A widely debated benefit of cold water intake is its effect on alertness and wakefulness. It is assumed that the potential stimulating effect of cold water is partly due to its temperature. It is assumed to help wake up the senses, increase mental clarity, and provide a temporary energy boost needed during periods of fatigue or drowsiness. However, there are no scientific studies directly supporting this observation.

A study on whole-body cold-water immersion showed that after having a cold-water bath, participants felt emotionally better and were more active and alert. The changes in emotions were associated with the coupling between brain areas involved in attention control, emotion, and self-regulation. In addition, other studies also demonstrate the potential positive effect of water consumption (importance of hydration) on certain cognitive abilities and mood states.

Thus, all these studies collectively highlight that water intake and cold-water immersion can have significant benefits on alertness and cognitive function. Nevertheless, in order to state that cold water consumption demonstrates the same impact, additional in-depth studies are required.

Cold water vs. warm water: which is better for you?

The debate over whether cold or warm water is better for you hinges on various factors, including the context of consumption, individual health conditions, and specific circumstances. Both cold and warm water may offer unique health benefits and potential drawbacks.

Cold water is often preferred for hydration during athletic performance, especially in warm climates.
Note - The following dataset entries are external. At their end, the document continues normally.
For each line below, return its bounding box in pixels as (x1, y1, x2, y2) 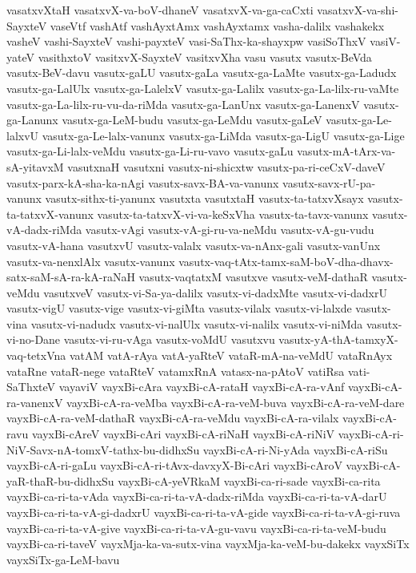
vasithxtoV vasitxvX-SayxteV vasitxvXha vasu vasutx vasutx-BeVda (38, 48, 372, 65)
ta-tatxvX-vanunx (6, 205, 94, 222)
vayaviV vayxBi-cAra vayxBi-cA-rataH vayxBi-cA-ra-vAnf (58, 378, 345, 395)
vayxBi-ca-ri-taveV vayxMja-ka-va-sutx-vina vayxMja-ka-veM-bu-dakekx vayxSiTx (6, 535, 410, 552)
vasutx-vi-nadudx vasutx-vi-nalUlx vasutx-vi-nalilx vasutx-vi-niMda (30, 315, 363, 332)
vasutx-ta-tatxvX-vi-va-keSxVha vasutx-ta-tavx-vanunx (97, 205, 369, 222)
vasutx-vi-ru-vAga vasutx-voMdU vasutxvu (63, 331, 275, 348)
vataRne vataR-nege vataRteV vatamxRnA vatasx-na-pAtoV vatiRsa (6, 362, 345, 379)
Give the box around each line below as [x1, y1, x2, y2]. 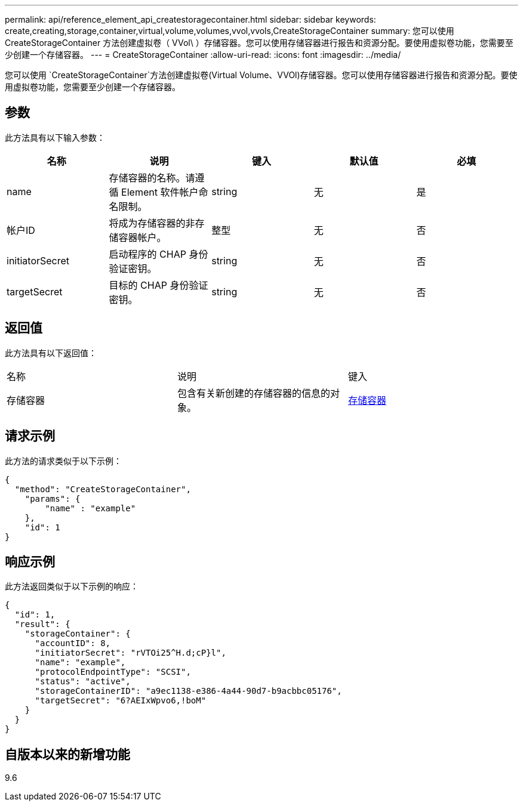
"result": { [14, 619, 70, 629]
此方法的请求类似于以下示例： [5, 455, 122, 466]
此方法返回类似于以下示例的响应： [5, 581, 139, 592]
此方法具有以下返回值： [5, 347, 97, 358]
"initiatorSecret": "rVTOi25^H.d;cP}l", [35, 648, 226, 658]
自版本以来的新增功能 [5, 746, 130, 762]
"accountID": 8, [35, 638, 111, 648]
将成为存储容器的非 [109, 217, 195, 229]
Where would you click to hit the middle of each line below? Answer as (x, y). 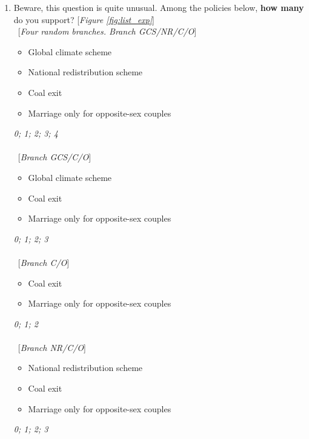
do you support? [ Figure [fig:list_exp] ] (84, 19)
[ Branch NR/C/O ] (52, 347)
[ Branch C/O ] (44, 262)
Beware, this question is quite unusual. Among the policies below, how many (159, 7)
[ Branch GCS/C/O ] (55, 157)
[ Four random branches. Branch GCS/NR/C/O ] (107, 31)
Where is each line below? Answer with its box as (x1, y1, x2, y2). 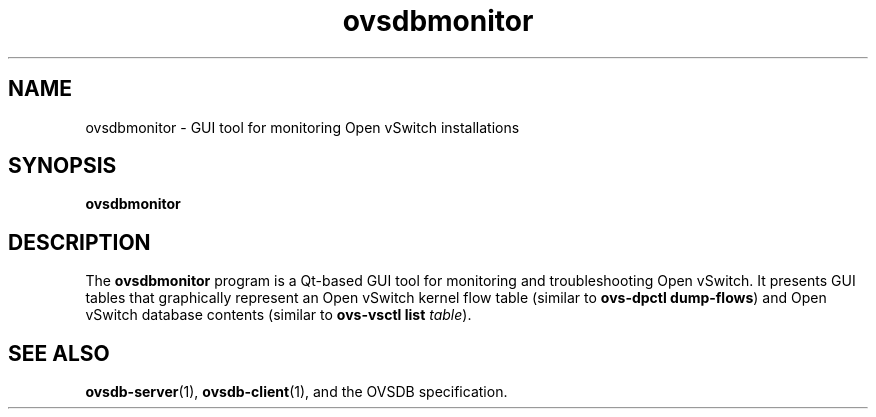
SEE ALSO (8, 340, 110, 366)
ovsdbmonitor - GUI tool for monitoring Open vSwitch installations (85, 118, 520, 136)
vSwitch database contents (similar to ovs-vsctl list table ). (85, 306, 472, 324)
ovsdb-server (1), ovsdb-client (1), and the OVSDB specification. (85, 383, 508, 401)
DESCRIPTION (8, 229, 151, 255)
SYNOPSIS (8, 153, 117, 179)
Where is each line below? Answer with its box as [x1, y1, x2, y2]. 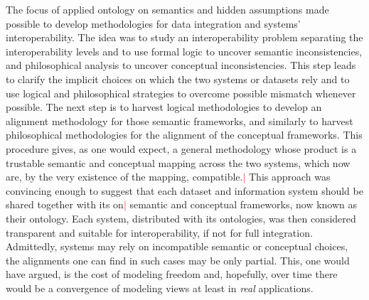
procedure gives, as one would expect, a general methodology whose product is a [6, 141, 357, 156]
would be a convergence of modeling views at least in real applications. [6, 280, 314, 295]
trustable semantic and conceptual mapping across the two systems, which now [6, 155, 351, 170]
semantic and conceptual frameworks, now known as [129, 197, 358, 212]
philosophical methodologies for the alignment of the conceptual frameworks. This [6, 127, 363, 142]
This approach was [249, 169, 331, 184]
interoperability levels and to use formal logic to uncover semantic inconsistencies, [6, 43, 363, 58]
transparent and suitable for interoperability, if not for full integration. [6, 225, 313, 240]
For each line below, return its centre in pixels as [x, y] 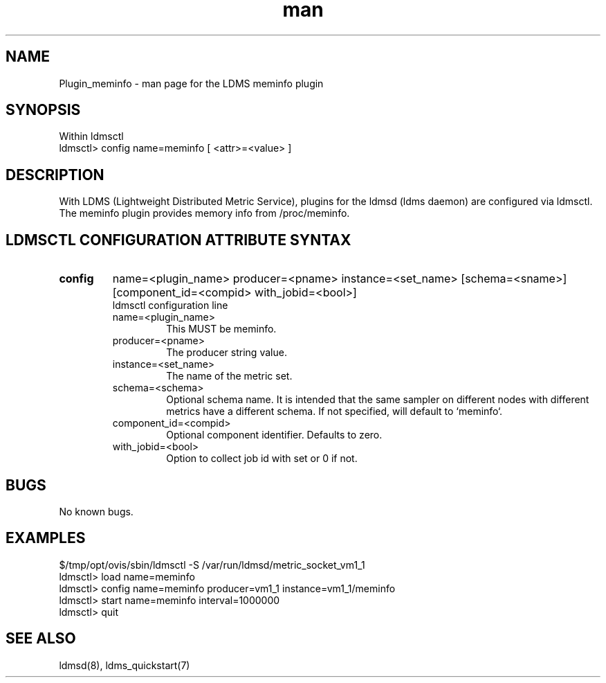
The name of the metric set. [229, 376]
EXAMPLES [46, 538]
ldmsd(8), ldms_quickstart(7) [125, 665]
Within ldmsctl [91, 136]
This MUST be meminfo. [221, 329]
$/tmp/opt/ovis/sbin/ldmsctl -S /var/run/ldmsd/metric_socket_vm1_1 [212, 565]
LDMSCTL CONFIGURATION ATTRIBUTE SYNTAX [178, 240]
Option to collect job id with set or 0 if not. [262, 459]
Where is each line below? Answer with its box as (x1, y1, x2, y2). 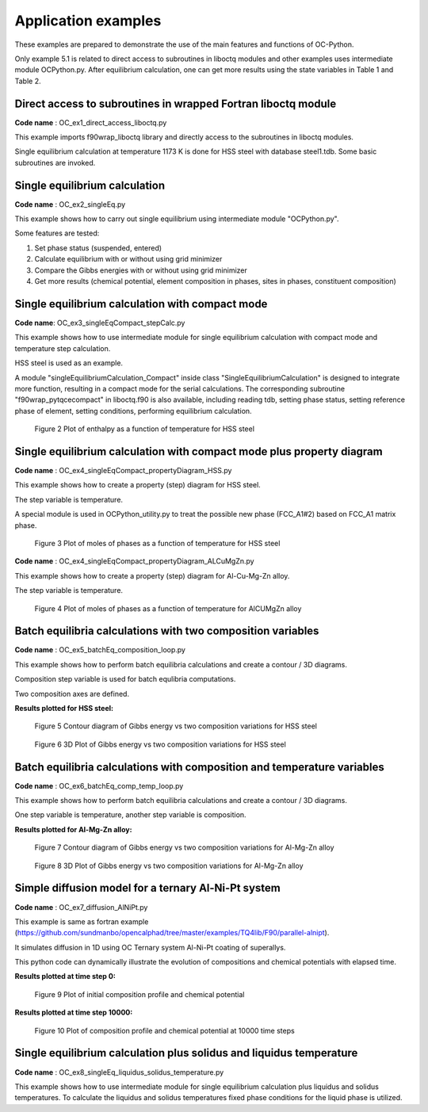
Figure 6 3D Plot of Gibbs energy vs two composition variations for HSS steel (34, 739, 287, 749)
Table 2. (14, 76, 41, 86)
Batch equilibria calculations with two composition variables (14, 625, 319, 638)
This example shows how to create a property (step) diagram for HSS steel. (14, 480, 261, 490)
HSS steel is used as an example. (14, 358, 123, 368)
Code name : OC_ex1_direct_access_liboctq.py (14, 117, 167, 127)
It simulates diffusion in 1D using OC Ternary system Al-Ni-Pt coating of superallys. (14, 942, 286, 952)
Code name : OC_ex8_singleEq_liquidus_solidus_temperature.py (14, 1067, 224, 1077)
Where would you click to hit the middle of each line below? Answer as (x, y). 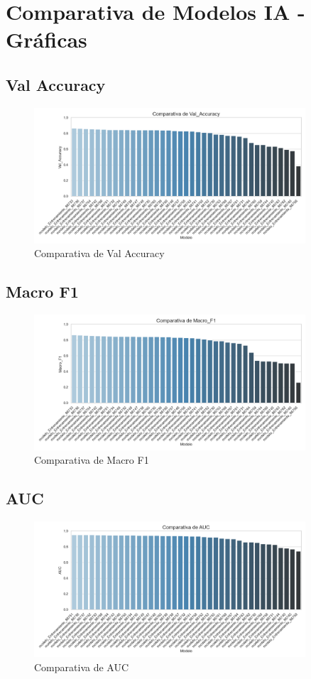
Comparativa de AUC (82, 667)
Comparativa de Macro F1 (92, 460)
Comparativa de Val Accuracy (99, 253)
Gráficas (47, 39)
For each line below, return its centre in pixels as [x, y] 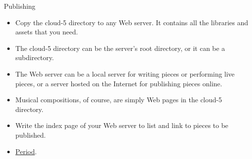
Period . [26, 151]
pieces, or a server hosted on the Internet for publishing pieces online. [119, 83]
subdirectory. [34, 57]
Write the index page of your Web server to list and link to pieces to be [122, 125]
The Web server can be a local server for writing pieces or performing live [125, 73]
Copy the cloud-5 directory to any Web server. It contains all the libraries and [132, 22]
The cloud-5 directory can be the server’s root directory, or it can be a [120, 48]
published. [31, 135]
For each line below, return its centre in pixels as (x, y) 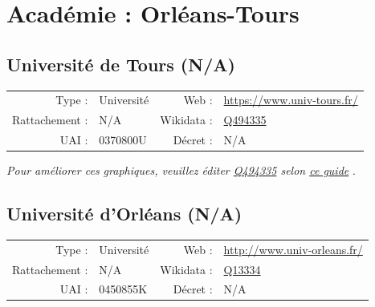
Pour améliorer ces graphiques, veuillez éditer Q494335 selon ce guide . (181, 170)
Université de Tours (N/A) (121, 64)
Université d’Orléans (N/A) (124, 214)
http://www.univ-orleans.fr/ (293, 249)
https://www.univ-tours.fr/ (291, 100)
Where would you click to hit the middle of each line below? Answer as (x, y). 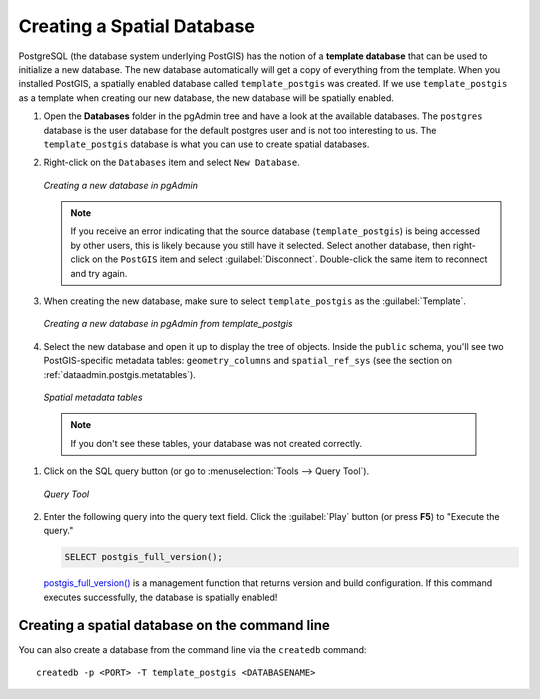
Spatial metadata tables (93, 397)
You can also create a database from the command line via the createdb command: (192, 649)
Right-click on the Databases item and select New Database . (171, 162)
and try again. (99, 273)
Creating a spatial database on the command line (174, 625)
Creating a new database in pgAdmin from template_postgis (168, 324)
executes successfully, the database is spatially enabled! (160, 597)
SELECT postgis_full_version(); (144, 557)
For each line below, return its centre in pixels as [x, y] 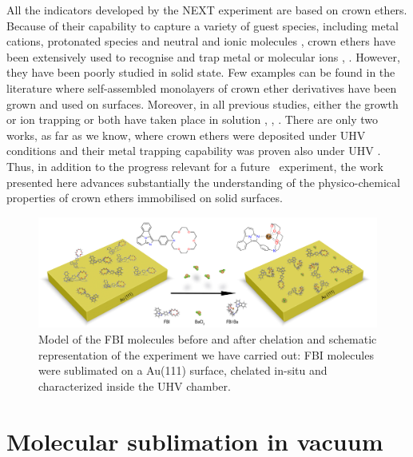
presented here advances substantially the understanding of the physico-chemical [203, 182]
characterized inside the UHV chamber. [135, 385]
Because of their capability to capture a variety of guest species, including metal [203, 25]
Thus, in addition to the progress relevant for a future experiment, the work [195, 166]
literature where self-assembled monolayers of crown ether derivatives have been [202, 87]
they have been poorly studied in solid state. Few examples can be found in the [201, 72]
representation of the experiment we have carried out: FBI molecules [206, 354]
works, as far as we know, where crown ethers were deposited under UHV [186, 135]
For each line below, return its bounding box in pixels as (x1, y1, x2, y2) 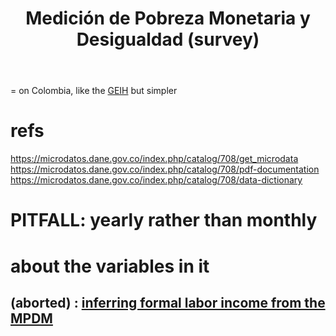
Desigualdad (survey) (76, 28, 260, 51)
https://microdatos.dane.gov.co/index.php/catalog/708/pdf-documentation (10, 163, 320, 176)
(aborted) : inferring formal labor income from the (10, 294, 326, 311)
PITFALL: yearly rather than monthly (10, 209, 318, 232)
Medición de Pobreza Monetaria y (25, 7, 311, 30)
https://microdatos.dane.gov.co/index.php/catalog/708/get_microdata (10, 153, 299, 165)
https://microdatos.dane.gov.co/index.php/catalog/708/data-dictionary (10, 174, 303, 186)
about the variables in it (10, 255, 210, 277)
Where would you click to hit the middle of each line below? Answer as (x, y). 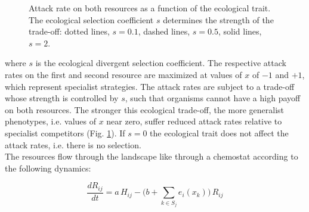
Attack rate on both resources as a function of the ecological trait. (150, 8)
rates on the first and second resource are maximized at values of (123, 74)
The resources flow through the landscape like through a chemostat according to (152, 156)
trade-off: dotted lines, (69, 31)
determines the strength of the (218, 19)
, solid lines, (240, 31)
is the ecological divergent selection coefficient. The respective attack (161, 63)
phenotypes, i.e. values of (50, 121)
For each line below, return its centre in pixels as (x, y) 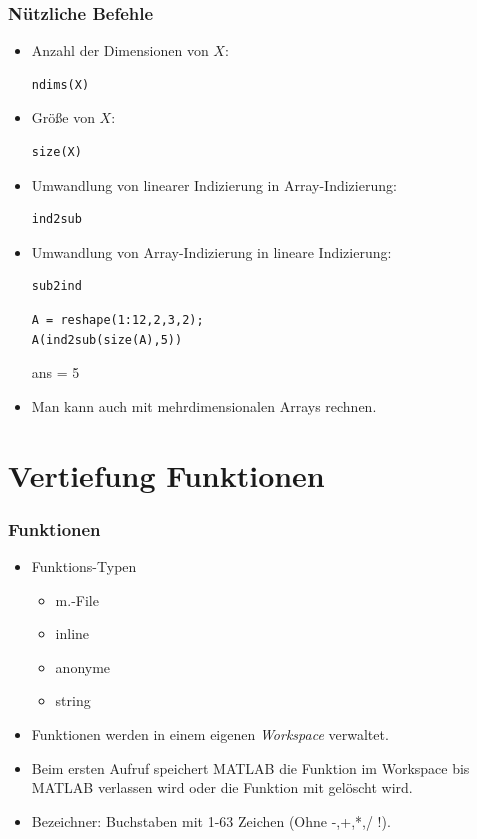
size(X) (56, 152)
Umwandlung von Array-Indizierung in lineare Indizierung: (211, 251)
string (73, 700)
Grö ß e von (63, 117)
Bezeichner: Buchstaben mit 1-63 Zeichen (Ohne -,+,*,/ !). (211, 820)
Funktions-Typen (84, 565)
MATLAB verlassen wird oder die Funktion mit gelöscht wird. (222, 787)
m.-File (77, 599)
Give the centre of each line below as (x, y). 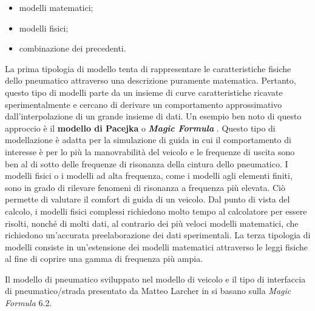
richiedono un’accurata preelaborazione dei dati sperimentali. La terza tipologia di (158, 235)
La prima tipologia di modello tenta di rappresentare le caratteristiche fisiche (148, 68)
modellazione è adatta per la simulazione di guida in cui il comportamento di (148, 140)
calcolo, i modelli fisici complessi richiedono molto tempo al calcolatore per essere (156, 211)
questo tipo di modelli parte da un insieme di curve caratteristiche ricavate (144, 92)
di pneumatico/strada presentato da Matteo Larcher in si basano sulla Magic (148, 291)
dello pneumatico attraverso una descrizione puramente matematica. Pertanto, (151, 80)
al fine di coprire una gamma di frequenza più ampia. (104, 259)
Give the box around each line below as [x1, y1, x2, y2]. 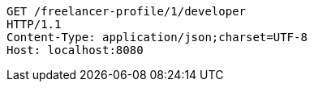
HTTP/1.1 [6, 18, 62, 31]
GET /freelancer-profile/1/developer [6, 5, 247, 18]
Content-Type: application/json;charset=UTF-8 [6, 31, 308, 44]
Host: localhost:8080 [6, 44, 144, 57]
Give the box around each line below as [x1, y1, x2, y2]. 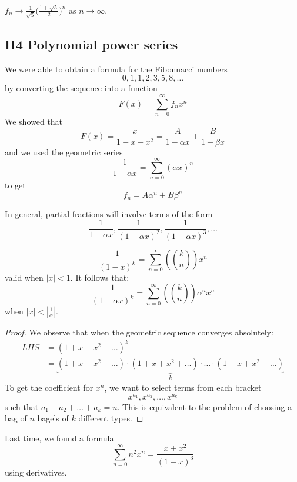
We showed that [5, 115, 63, 127]
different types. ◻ [78, 412, 144, 424]
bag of [5, 412, 27, 424]
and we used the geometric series [5, 145, 123, 158]
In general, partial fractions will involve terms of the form [5, 207, 213, 220]
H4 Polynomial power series [5, 35, 178, 53]
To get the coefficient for [5, 381, 94, 393]
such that [5, 400, 39, 413]
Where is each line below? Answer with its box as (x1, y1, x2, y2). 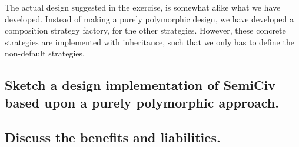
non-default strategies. (5, 47, 85, 59)
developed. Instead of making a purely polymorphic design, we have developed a (5, 12, 294, 25)
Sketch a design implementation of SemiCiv (5, 76, 275, 94)
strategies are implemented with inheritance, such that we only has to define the (5, 35, 294, 48)
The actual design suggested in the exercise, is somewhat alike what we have (5, 1, 281, 13)
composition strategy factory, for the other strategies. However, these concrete (5, 24, 286, 36)
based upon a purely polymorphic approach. (5, 93, 279, 111)
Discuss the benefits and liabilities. (5, 128, 221, 146)
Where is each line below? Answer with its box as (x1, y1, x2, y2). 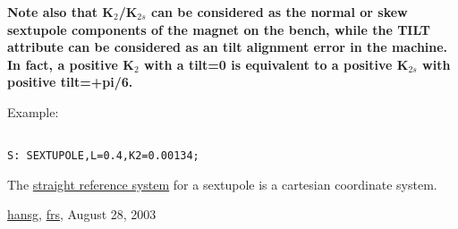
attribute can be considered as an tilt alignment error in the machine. (7, 38, 448, 56)
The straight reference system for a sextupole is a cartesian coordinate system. (7, 174, 437, 193)
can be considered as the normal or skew (151, 3, 408, 21)
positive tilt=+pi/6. (7, 72, 133, 91)
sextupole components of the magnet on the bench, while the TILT (7, 20, 430, 38)
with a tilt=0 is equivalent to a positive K (144, 55, 409, 73)
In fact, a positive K (7, 55, 134, 73)
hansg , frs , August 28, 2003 (7, 205, 157, 224)
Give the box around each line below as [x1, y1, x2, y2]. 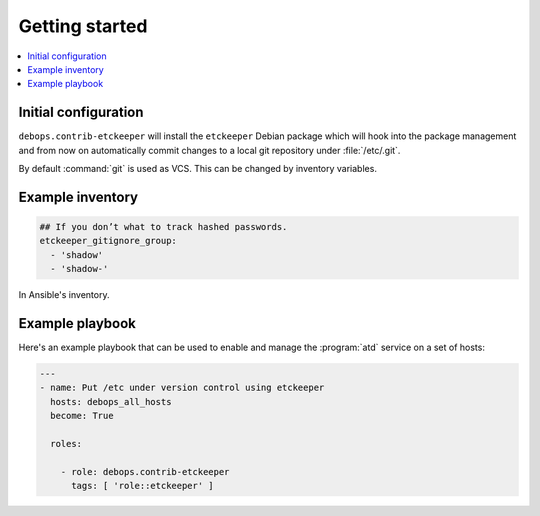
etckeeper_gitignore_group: [39, 235, 177, 247]
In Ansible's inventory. [18, 289, 110, 301]
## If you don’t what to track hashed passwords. [39, 221, 288, 233]
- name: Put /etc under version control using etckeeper [39, 382, 325, 394]
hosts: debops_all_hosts [50, 396, 172, 407]
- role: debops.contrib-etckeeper [60, 466, 230, 477]
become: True [50, 410, 114, 422]
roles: [50, 438, 83, 450]

Drinking cold water may help lower body temperature, which may support endurance and physical performance by preventing overheating. Additionally, ingestion of cool tap water (16°C) may induce a lower sweating response in dehydrated athletes compared to warm water, suggesting that cool tap water may be the optimum choice for acquiring hydration in dehydrated athletes.

Keep in mind that it is necessary to consider the safety of tap water based on local public health guidelines before drinking it, as its drinkability can vary depending on the region. Furthermore, drinking cold water could also have some downsides. Some individuals claim to experience digestive discomfort while drinking cold water. Furthermore, in rare cases, cold water may cause throat irritation and even trigger headaches due to the sudden change in temperature.

Warm water has almost no scientific research assessing its health effects or backing potential health benefits. Only alternative medicine (ayurvedic) suggests that a cup of warm water in the morning could demonstrate a soothing effect on the digestive system, reduce menstrual and headache pain, and even act beneficially by detoxifying the body. Additionally, warm water might be particularly comforting in cooler weather or for individuals with sore throats or sinus congestion. However, warm water may not be as effective as cold water in cooling the body during intense physical activity or in hot climates. It might also be less palatable to some, making it harder to consume in large quantities, which theoretically might affect overall hydration levels.

Final word


Both cold and warm water have their own place in a healthy lifestyle. By understanding the benefits and potential downsides associated with each of them, you can choose the one that best suits your overall health and well-being needs. In case of any concerns, do not hesitate to consult with health professionals. Nevertheless, hydration remains an essential component — it is really not so important whether the water is cold or warm until you prioritize staying well-hydrated.